• What to work on:
Could you report every line of the listing below that holds the word "INDI"?

• Extracted records:
********

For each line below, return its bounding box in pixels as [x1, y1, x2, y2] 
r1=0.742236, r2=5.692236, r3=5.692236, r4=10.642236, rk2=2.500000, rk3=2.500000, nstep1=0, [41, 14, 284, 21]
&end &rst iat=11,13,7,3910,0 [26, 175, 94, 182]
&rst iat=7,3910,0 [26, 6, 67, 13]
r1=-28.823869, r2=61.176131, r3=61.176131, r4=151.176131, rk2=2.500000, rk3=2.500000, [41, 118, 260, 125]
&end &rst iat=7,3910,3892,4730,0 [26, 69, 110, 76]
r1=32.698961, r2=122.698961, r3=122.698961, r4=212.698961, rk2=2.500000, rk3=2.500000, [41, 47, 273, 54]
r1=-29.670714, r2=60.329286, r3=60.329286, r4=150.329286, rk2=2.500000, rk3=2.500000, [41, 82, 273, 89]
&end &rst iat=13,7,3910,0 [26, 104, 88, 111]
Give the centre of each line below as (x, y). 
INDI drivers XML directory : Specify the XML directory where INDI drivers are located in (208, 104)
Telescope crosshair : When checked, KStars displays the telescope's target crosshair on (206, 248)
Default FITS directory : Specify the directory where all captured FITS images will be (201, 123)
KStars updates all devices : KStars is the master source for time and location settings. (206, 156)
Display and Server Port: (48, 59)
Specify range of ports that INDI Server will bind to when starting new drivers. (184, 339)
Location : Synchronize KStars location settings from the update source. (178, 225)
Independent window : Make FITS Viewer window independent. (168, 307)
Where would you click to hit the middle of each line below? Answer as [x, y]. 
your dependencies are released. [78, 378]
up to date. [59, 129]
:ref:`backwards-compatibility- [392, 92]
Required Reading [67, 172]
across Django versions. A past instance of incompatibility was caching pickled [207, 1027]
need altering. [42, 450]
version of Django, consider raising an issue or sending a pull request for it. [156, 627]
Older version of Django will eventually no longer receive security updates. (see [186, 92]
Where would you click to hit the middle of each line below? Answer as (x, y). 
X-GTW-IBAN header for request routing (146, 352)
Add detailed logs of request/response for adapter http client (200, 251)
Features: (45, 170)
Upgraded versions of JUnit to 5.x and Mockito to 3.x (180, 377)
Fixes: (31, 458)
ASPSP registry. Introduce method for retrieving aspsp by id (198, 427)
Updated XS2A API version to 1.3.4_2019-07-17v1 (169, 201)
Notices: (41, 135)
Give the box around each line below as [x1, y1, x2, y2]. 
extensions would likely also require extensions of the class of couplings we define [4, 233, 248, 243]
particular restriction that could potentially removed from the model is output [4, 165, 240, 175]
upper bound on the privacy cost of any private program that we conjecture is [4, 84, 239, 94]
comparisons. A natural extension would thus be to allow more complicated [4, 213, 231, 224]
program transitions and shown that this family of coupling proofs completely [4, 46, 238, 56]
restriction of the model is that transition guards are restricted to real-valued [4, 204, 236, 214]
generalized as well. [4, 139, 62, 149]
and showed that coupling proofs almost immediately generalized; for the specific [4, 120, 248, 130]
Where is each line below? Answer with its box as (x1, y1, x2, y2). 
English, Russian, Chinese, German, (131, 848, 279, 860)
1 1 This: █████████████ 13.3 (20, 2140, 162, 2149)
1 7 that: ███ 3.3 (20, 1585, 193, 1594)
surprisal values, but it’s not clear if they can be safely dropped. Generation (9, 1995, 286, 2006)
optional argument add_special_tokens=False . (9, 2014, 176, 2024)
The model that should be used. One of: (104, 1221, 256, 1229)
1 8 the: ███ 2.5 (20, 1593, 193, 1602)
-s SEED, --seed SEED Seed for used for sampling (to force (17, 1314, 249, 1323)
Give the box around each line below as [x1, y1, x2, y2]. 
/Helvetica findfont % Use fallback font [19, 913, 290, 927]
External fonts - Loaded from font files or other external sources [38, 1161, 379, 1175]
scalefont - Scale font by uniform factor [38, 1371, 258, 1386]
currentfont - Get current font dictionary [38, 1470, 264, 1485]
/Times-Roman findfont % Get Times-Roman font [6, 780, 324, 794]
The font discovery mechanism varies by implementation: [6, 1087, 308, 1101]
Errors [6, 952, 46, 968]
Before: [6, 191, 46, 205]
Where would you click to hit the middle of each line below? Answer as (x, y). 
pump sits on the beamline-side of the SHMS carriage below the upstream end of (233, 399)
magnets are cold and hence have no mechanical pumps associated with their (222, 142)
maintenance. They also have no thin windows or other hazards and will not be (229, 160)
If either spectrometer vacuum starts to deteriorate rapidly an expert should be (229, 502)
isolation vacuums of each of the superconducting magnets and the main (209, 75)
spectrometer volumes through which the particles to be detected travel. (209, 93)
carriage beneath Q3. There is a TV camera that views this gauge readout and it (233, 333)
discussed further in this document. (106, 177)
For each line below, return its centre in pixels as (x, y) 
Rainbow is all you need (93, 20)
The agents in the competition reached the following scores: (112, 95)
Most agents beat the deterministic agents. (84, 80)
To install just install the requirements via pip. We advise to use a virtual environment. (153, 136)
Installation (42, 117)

********

• Task result:
INDI drivers XML directory : Specify the XML directory where INDI drivers are located in (208, 104)
Specify range of ports that INDI Server will bind to when starting new drivers. (184, 339)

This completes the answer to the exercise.